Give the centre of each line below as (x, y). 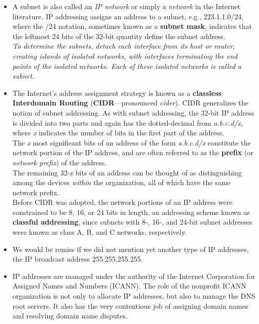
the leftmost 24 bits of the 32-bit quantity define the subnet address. (119, 36)
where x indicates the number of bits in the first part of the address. (118, 133)
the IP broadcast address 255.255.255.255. (78, 259)
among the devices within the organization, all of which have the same (121, 182)
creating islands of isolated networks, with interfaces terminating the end (125, 56)
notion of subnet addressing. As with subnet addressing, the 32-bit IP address (133, 112)
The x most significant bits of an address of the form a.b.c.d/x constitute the (132, 142)
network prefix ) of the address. (60, 162)
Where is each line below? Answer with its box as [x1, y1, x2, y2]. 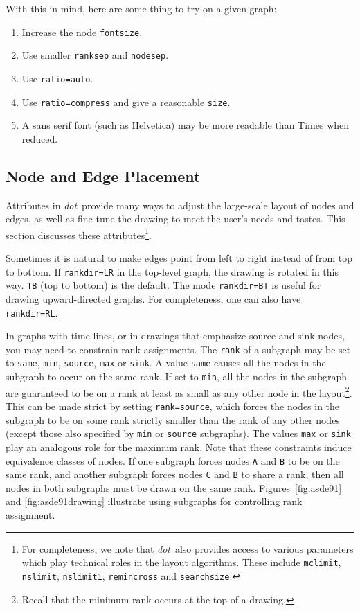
——
Whenever the word "address" appears in a line above, copy that line.

◆ **Exercise result**
the leftmost 24 bits of the 32-bit quantity define the subnet address. (119, 36)
where x indicates the number of bits in the first part of the address. (118, 133)
the IP broadcast address 255.255.255.255. (78, 259)
notion of subnet addressing. As with subnet addressing, the 32-bit IP address (133, 112)
The x most significant bits of an address of the form a.b.c.d/x constitute the (132, 142)
network prefix ) of the address. (60, 162)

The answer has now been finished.